For one instant, he had that look of a proud dad...
Been there, done that.
Baby quiet for another hour and a half, Stephen began to get spoiled.
Soon he was changing and feeding, burping and feeding this silicon minded, baby formed scholastic lesson again...
" I hate how it makes that sound when it eats. It drives me crazy"...
I'm thinking " It's eating, not crying and programmed to sleep for over an hour. That is parent heaven"
But I didn't say that...
Yes I did...
My Wonderful Wife and I eerily reminisced about those long past continuous and successive nights of nearly constant colicky crying, and being completely unable to stop the cause, or even console our cantankerous bundle of discontent. We looked into each other's eyes and saw the relief that those days are gone and done, and that somehow, together we all made it thru...
As we turned our heads back towards present day parenting, for one brief moment, we caught sight of each other's eyes again. It was nearly imperceptible , but it was there, in both of us....

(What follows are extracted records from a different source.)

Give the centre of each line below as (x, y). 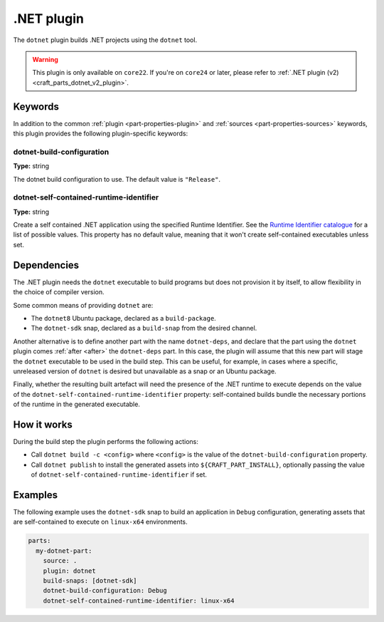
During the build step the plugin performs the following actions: (106, 441)
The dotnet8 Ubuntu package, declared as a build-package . (123, 318)
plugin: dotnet (69, 571)
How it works (43, 424)
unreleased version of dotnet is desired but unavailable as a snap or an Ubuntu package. (145, 371)
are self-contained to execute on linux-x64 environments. (100, 522)
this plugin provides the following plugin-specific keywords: (101, 134)
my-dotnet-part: (64, 551)
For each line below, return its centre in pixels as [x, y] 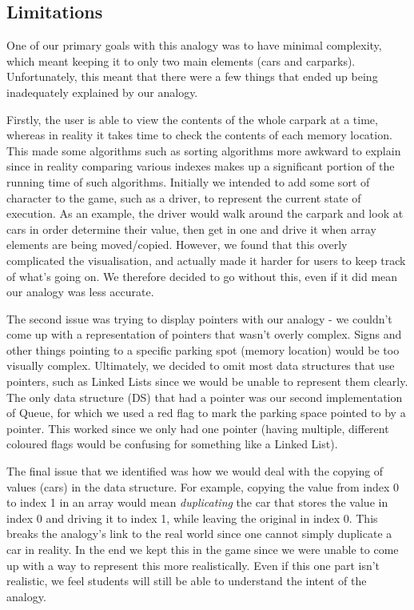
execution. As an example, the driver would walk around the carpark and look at [205, 213]
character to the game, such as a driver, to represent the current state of [184, 197]
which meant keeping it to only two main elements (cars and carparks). [181, 60]
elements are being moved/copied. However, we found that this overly [177, 245]
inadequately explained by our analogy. [102, 92]
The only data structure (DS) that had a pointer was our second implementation [205, 397]
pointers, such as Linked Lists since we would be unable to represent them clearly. [207, 381]
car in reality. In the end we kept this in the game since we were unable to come [203, 550]
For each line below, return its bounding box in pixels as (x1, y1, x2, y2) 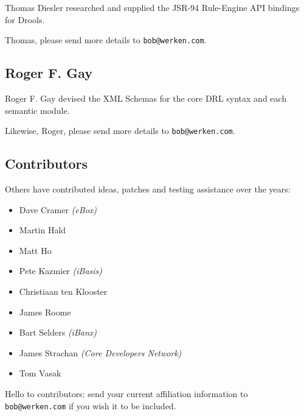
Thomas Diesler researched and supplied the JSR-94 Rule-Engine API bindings (5, 1, 300, 13)
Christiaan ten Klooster (19, 285, 108, 298)
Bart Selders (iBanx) (19, 326, 97, 339)
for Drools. (5, 13, 45, 26)
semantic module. (5, 104, 70, 116)
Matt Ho (19, 244, 52, 256)
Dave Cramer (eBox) (19, 203, 97, 216)
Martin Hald (19, 224, 66, 236)
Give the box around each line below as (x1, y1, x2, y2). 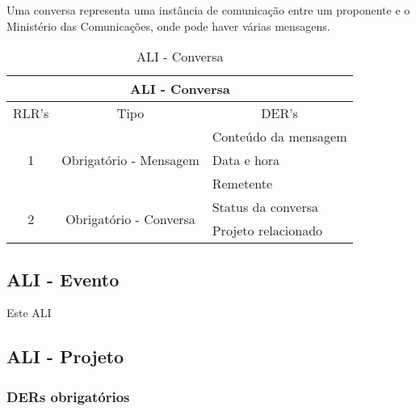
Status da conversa (212, 197, 319, 217)
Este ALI (6, 304, 52, 321)
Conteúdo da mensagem (212, 127, 347, 146)
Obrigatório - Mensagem (61, 150, 200, 170)
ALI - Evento (6, 266, 120, 291)
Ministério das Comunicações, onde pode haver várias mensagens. (6, 17, 330, 34)
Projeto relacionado (212, 221, 323, 240)
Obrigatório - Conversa (65, 209, 195, 228)
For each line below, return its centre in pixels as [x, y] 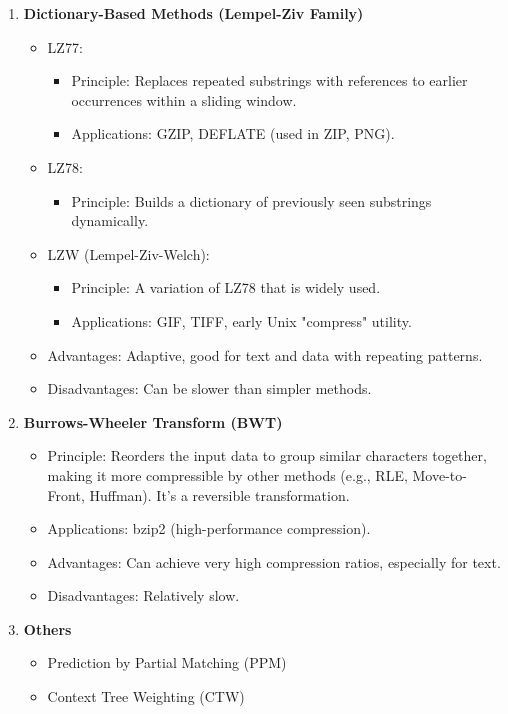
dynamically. [110, 220]
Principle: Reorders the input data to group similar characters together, [267, 455]
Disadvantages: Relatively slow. [143, 595]
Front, [66, 494]
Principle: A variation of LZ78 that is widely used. [226, 287]
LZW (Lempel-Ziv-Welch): [128, 253]
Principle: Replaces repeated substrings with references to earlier [269, 80]
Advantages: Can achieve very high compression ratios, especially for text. [274, 561]
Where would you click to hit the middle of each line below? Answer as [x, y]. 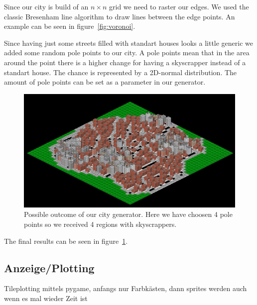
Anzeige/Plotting [49, 267]
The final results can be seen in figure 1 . [66, 241]
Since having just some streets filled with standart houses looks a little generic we [129, 43]
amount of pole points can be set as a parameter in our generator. [105, 82]
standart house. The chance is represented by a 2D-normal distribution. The [121, 72]
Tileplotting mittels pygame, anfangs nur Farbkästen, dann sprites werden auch [126, 288]
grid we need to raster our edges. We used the [179, 6]
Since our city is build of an [46, 6]
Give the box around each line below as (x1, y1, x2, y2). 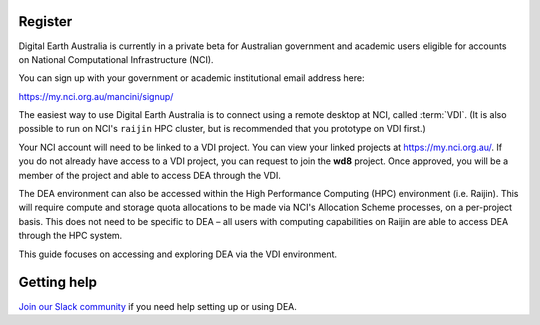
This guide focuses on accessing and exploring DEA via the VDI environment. (18, 248, 338, 260)
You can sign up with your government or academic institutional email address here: (18, 72, 365, 84)
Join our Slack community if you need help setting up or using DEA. (18, 300, 297, 312)
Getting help (18, 274, 97, 291)
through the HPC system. (18, 230, 123, 242)
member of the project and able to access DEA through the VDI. (18, 169, 282, 181)
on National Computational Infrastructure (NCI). (18, 53, 214, 65)
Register (18, 13, 73, 30)
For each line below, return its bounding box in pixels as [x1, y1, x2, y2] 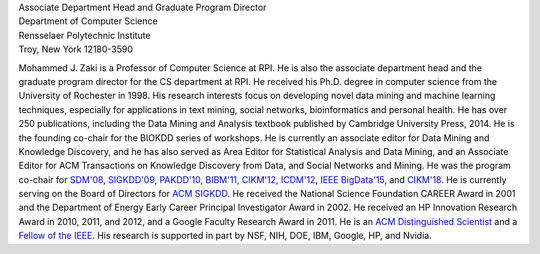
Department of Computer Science [18, 15, 159, 27]
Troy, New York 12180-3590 [18, 43, 134, 55]
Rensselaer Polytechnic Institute [18, 29, 151, 41]
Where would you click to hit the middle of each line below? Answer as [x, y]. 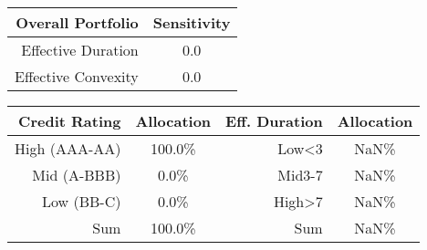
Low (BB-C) [82, 201]
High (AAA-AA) [68, 148]
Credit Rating [70, 121]
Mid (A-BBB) [77, 175]
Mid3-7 [300, 175]
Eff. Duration [274, 121]
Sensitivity [192, 22]
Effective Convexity [77, 76]
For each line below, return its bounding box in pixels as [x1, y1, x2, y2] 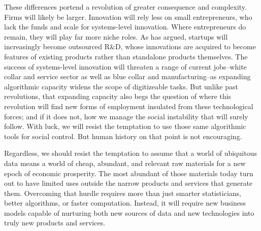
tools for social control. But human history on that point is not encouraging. [4, 130, 242, 141]
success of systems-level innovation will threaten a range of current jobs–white [4, 61, 247, 72]
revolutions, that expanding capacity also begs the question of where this [4, 91, 231, 102]
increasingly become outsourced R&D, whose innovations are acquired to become [4, 41, 256, 52]
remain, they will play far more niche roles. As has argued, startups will [4, 31, 228, 42]
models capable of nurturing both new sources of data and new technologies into [4, 207, 254, 218]
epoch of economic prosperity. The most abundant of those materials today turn [4, 168, 253, 178]
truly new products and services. [4, 217, 106, 228]
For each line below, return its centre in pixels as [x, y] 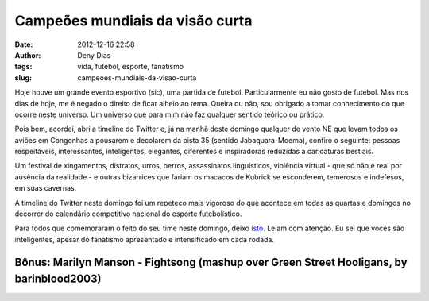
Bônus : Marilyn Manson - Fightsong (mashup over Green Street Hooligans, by [211, 262]
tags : [23, 67]
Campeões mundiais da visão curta [133, 21]
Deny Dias [94, 55]
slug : [23, 77]
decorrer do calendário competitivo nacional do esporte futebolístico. [128, 214]
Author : [28, 55]
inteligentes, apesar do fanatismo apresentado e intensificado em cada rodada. [144, 239]
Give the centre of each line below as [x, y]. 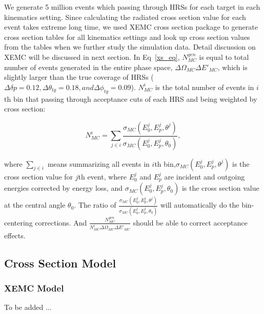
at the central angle [35, 205]
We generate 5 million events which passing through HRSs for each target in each [132, 7]
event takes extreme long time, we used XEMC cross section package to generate [131, 27]
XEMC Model [34, 288]
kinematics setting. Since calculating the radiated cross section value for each [125, 17]
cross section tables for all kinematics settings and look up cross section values [127, 37]
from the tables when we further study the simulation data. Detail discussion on [130, 47]
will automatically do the [200, 205]
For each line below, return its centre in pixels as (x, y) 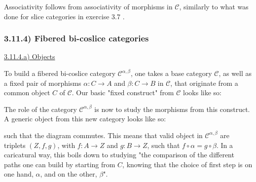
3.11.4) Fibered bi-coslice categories (76, 38)
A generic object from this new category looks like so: (85, 119)
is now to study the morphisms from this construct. (172, 109)
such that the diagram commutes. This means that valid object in (103, 135)
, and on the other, (69, 174)
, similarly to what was (214, 6)
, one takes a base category (171, 73)
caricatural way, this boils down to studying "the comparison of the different (119, 155)
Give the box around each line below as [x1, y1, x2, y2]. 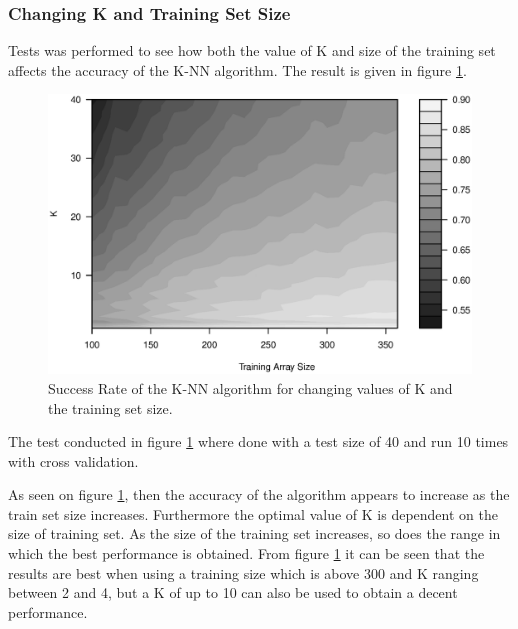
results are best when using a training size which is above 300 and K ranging [8, 562, 479, 583]
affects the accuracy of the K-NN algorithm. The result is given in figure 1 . [8, 59, 467, 80]
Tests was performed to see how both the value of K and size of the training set [8, 40, 496, 61]
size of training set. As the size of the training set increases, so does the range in [8, 523, 501, 544]
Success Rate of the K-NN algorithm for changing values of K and [48, 377, 453, 398]
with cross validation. [8, 450, 139, 471]
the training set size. [48, 397, 173, 418]
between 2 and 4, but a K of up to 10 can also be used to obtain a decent [8, 582, 458, 603]
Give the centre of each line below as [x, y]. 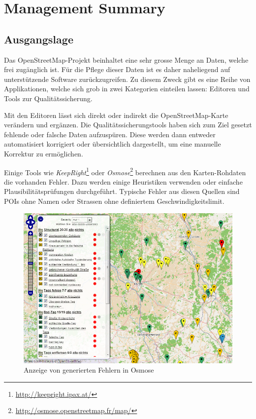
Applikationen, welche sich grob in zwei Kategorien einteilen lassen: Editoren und [127, 89]
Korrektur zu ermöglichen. [44, 153]
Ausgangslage [39, 39]
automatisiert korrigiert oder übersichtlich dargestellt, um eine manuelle [112, 144]
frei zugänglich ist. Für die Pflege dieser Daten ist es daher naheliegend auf [117, 69]
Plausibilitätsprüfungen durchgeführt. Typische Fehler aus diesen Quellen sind [122, 191]
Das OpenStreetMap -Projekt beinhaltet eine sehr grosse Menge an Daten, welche [126, 59]
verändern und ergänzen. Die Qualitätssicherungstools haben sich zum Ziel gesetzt [128, 125]
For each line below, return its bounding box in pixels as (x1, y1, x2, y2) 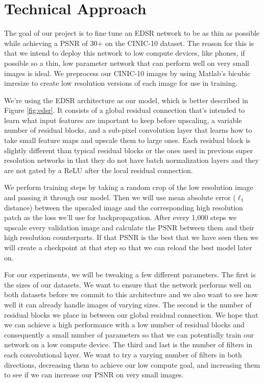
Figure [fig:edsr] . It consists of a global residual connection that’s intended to (4, 105, 245, 115)
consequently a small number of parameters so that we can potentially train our (4, 329, 254, 340)
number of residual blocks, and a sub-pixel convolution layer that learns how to (4, 125, 252, 135)
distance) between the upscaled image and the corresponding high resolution (4, 202, 243, 212)
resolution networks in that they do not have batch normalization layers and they (4, 155, 259, 165)
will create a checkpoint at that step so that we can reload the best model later (4, 242, 252, 252)
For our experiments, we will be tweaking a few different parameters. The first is (4, 269, 256, 280)
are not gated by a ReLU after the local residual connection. (4, 164, 193, 175)
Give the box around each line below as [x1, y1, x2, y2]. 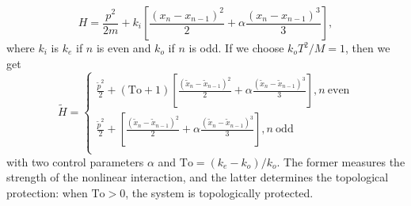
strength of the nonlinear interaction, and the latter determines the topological [6, 169, 389, 185]
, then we [345, 40, 390, 55]
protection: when [6, 184, 88, 200]
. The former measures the [276, 153, 405, 170]
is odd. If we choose [188, 40, 284, 55]
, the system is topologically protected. [125, 184, 314, 200]
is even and [96, 40, 151, 55]
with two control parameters [6, 153, 144, 170]

An inexplicable and strange sadness of missing it...
Somewhere between The Big Bang Theory and NCIS, my son did something out of character. He picked up the baby, cradled it in his arms and fed it like a regular person would...
He ignored the programmed feeding sounds and for twenty or thirty minutes looked like any dad might, sitting in a recliner, feeding his baby and watching TV...
This time, I didn't say anything.
This in no way adequately prepares teens for raising children. I could, and did recite a litany of issues, like the doll only reacts from 3:00 pm to 10:00 pm, will quiet down after being fed, burped and changed and no one has to deal with projectile vomit or explosive poo...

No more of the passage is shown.